When a cryptosystem is vulnerable to chosen-ciphertext attack, implementers must be careful to avoid situations in which an adversary might be able to decrypt chosen-ciphertexts (i.e., avoid providing a decryption oracle). That can be more difficult than it appears, as even partially-chosen ciphertexts can permit subtle attacks. Additionally, other issues exist, and some cryptosystems (such as RSA) use the same mechanism to sign messages and to decrypt them. That permits attacks when hashing is not used on the message to be signed.

A better approach is to use a cryptosystem that is provably secure under chosen-ciphertext attack, including (among others) RSA-OAEP secure under the random oracle heuristics, Cramer-Shoup which was the first public key practical system to be secure. For symmetric encryption schemes, it is known that authenticated encryption, which is a primitive based on symmetric encryption, gives security against chosen ciphertext attacks, as was first shown by Jonathan Katz and Moti Yung.

==Varieties==
Chosen-ciphertext attacks, like other attacks, may be adaptive or non-adaptive. In an adaptive chosen-ciphertext attack, the attacker can use the results from prior decryptions to inform their choices of which ciphertexts to have decrypted. In a non-adaptive attack, the attacker chooses the ciphertexts to have decrypted without seeing any of the resulting plaintexts. After seeing the plaintexts, the attacker can no longer obtain the decryption of additional ciphertexts.

===Lunchtime attacks===
A specially-noted variant of the chosen-ciphertext attack is the "lunchtime," "midnight," or "indifferent" attack in which an attacker may make adaptive chosen-ciphertext queries but only up until a certain point after which the attacker must demonstrate some improved ability to attack the system. The term "lunchtime attack" refers to the idea that a user's computer, with the ability to decrypt, is available to an attacker while the user is out to lunch. That form of the attack was the first one commonly discussed: obviously, if the attacker has the ability to make adaptive chosen ciphertext queries, no encrypted message would be safe, at least until that ability is taken away. The attack is sometimes called the "non-adaptive chosen ciphertext attack"; Here, "non-adaptive" refers to the fact that the attacker cannot adapt the queries in response to the challenge, which is given after the ability to make chosen ciphertext queries has expired.
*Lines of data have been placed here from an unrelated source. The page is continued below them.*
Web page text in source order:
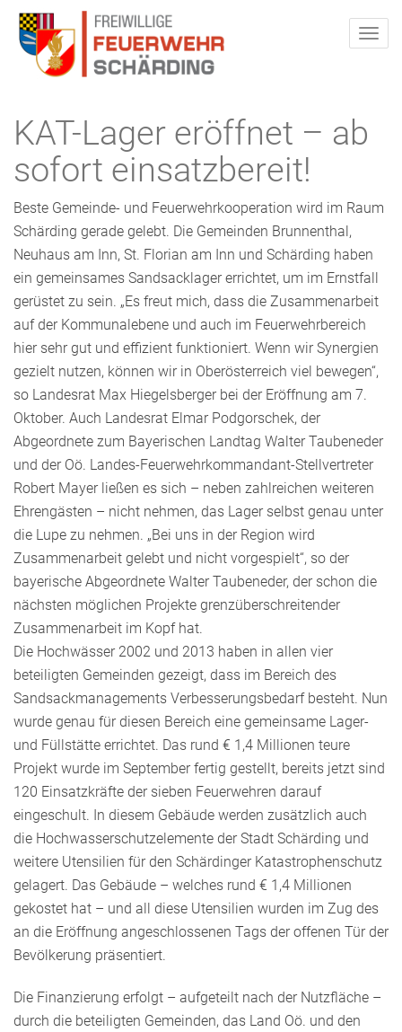
KAT-Lager eröffnet – ab
sofort einsatzbereit!
Beste Gemeinde- und Feuerwehrkooperation wird im Raum
Schärding gerade gelebt. Die Gemeinden Brunnenthal,
Neuhaus am Inn, St. Florian am Inn und Schärding haben
ein gemeinsames Sandsacklager errichtet, um im Ernstfall
gerüstet zu sein. „Es freut mich, dass die Zusammenarbeit
auf der Kommunalebene und auch im Feuerwehrbereich
hier sehr gut und effizient funktioniert. Wenn wir Synergien
gezielt nutzen, können wir in Oberösterreich viel bewegen“,
so Landesrat Max Hiegelsberger bei der Eröffnung am 7.
Oktober. Auch Landesrat Elmar Podgorschek, der
Abgeordnete zum Bayerischen Landtag Walter Taubeneder
und der Oö. Landes-Feuerwehrkommandant-Stellvertreter
Robert Mayer ließen es sich – neben zahlreichen weiteren
Ehrengästen – nicht nehmen, das Lager selbst genau unter
die Lupe zu nehmen. „Bei uns in der Region wird
Zusammenarbeit gelebt und nicht vorgespielt“, so der
bayerische Abgeordnete Walter Taubeneder, der schon die
nächsten möglichen Projekte grenzüberschreitender
Zusammenarbeit im Kopf hat.
Die Hochwässer 2002 und 2013 haben in allen vier
beteiligten Gemeinden gezeigt, dass im Bereich des
Sandsackmanagements Verbesserungsbedarf besteht. Nun
wurde genau für diesen Bereich eine gemeinsame Lager-
und Füllstätte errichtet. Das rund € 1,4 Millionen teure
Projekt wurde im September fertig gestellt, bereits jetzt sind
120 Einsatzkräfte der sieben Feuerwehren darauf
eingeschult. In diesem Gebäude werden zusätzlich auch
die Hochwasserschutzelemente der Stadt Schärding und
weitere Utensilien für den Schärdinger Katastrophenschutz
gelagert. Das Gebäude – welches rund € 1,4 Millionen
gekostet hat – und all diese Utensilien wurden im Zug des
an die Eröffnung angeschlossenen Tags der offenen Tür der
Bevölkerung präsentiert.
Die Finanzierung erfolgt – aufgeteilt nach der Nutzfläche –
durch die beteiligten Gemeinden, das Land Oö. und den
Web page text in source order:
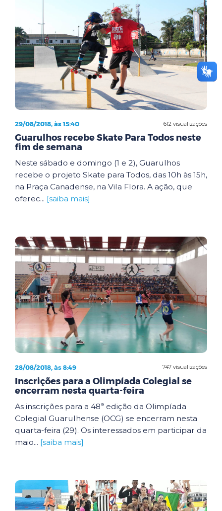
612 visualizações
29/08/2018, às 15:40
Guarulhos recebe Skate Para Todos neste
fim de semana
Neste sábado e domingo (1 e 2), Guarulhos
recebe o projeto Skate para Todos, das 10h às 15h,
na Praça Canadense, na Vila Flora. A ação, que
oferec... [saiba mais]
747 visualizações
28/08/2018, às 8:49
Inscrições para a Olimpíada Colegial se
encerram nesta quarta-feira
As inscrições para a 48ª edição da Olimpíada
Colegial Guarulhense (OCG) se encerram nesta
quarta-feira (29). Os interessados em participar da
maio... [saiba mais]
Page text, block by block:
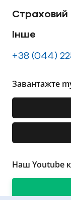
Страховий
Інше
+38 (044)
Завантажте
Наш Youtube
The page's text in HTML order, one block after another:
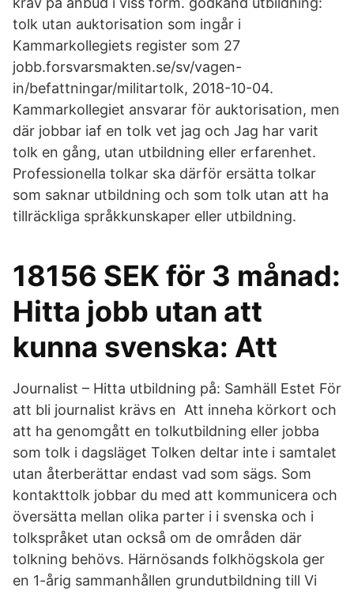
tolk utan auktorisation som ingår i
Kammarkollegiets register som 27
jobb.forsvarsmakten.se/sv/vagen-
in/befattningar/militartolk, 2018-10-04.
Kammarkollegiet ansvarar för auktorisation, men
där jobbar iaf en tolk vet jag och Jag har varit
tolk en gång, utan utbildning eller erfarenhet.
Professionella tolkar ska därför ersätta tolkar
som saknar utbildning och som tolk utan att ha
tillräckliga språkkunskaper eller utbildning.
18156 SEK för 3 månad:
Hitta jobb utan att
kunna svenska: Att
Journalist – Hitta utbildning på: Samhäll Estet För
att bli journalist krävs en Att inneha körkort och
att ha genomgått en tolkutbildning eller jobba
som tolk i dagsläget Tolken deltar inte i samtalet
utan återberättar endast vad som sägs. Som
kontakttolk jobbar du med att kommunicera och
översätta mellan olika parter i i svenska och i
tolkspråket utan också om de områden där
tolkning behövs. Härnösands folkhögskola ger
en 1-årig sammanhållen grundutbildning till Vi

===Adaptive chosen-ciphertext attack===

A (full) adaptive chosen-ciphertext attack is an attack in which ciphertexts may be chosen adaptively before and after a challenge ciphertext is given to the attacker, with only the stipulation that the challenge ciphertext may not itself be queried. That is a stronger attack notion than the lunchtime attack and is commonly referred to as a CCA2 attack, as compared to a CCA1 (lunchtime) attack. Few practical attacks are of this form. Rather, this model is important for its use in proofs of security against chosen-ciphertext attacks. A proof that attacks in this model are impossible implies that any realistic chosen-ciphertext attack cannot be performed.

A practical adaptive chosen-ciphertext attack is the Bleichenbacher attack against PKCS#1.

Numerous cryptosystems are proven secure against adaptive chosen-ciphertext attacks. Some prove that the security property is based only on algebraic assumptions. Others additionally require an idealized random oracle assumption. For example, the Cramer-Shoup system is secure based on number theoretic assumptions and no idealization, and after a number of subtle investigations, it was also established that the practical scheme RSA-OAEP is secure under the RSA assumption in the idealized random oracle model.